I believe people understand their worlds through cumulative experience and bundle that with them wherever they go. That means everyone brings baggage on these adventures – sometimes that makes collaborating a bit longer to sort out… But sometimes that baggage is like Mary Poppins’ carpet bag – providing what is needed in an enchanted moment of engagement. Without trust in the potential of the product and in the well-meaning nature of the community, we might not tap into hidden reservoirs of skill and knowledge.

That calls us to trust the process of connecting with people who have useful knowledge and skill sets. It asks us to trust that quality data can be produced by a truly motley crew – and to grapple with the potential of that crowd-generated information to paint a more complete picture than presented by an expert.

We have seen the results and we are bought in, to varying degrees, in this room and on the stream – but how can we make this a cultural shift to trust, so our starting point is no longer justifying quality but rather showcasing possibility?

Trust is Risky.

Trust changes design elements – for example, decreasing single key entry standards from 10 to 3. Trust is shaped by and reflected in discourse, rhetorical approaches, and instructions – these words+images+workflows can create or flatten barriers to entry.

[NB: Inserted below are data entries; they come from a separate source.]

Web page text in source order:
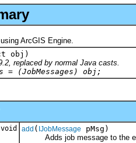
ArcGIS Engine.
obj)
replaced by normal Java casts.
= (JobMessages) obj;
void add ( IJobMessage
pMsg)
Adds job message to the

Trust makes authentic communication and opportunity possible by — at least in small ways — becoming (temporarily) vulnerable. Trust is a vital component of successful public engagement – and it remains challenging.

WORKFLOW

The reality of crowdsourcing typically is born from the need for help – whether in expertise or scale.

I frequently find workflow concerns at the foreground of managing projects. It is one of the most underdeveloped (perhaps underrated) elements of crowdsourcing projects. I think we can address this challenge by listening closely to those managing projects and considering creatively solutions.

We can return to our designs and find ways to make them better… indeed, some of us never leave the design phase as we iterate and optimize experiences. We can also break down the processing of data and the crowdsourcing experience into small and manageable YET still connected and coherent steps. We must develop trust in new ways of “doing” as well – to be innovatively practical in rethinking resource constraints and workflow demands.

ACKNOWLEDGEMENT

The final challenge I see is acknowledgement – in many ways, for participants, organization, and voices yet to join.

Acknowledgement is honoring the organization/ institution/ or project’s side of the bargain, whether reporting on outcomes or making products more available – to articulate through action: “we are doing our part as you do your part”

Acknowledgement is more than high-fiving or virtually fête-ing the crowd – though that is an extremely important part of the practice. It is building that acknowledgement into the system – such as noting crowdsourcing efforts in newly created collections records.

We must face the challenging pieces of acknowledgement, such as respecting the community’s new knowledge enough to give them a place to apply that knowledge – evolving the activities or tasks in which they can participate.

Maybe acknowledgement is making the product available in new ways, with less restriction (trust again!), and opening the process with interoperability in mind.

And still acknowledgement requires investment – being there, listening, thoughtful development and design, open communication, and a willingness to go a few extra steps to demonstrate what crowdsourced public engagement means.

Acknowledgement is also reflecting on who is NOT present, who is not yet participating, and taking clear steps to improve access at every level and to increase representation – to surface and tell stories that have been left behind, erased, or blurred.

Those are the challenges I see in scholarly crowdsourcing – and I hope the conversations we have today lead to discussions we hold elsewhere and practical steps to make these obstacles into opportunities for better experiences from every angle.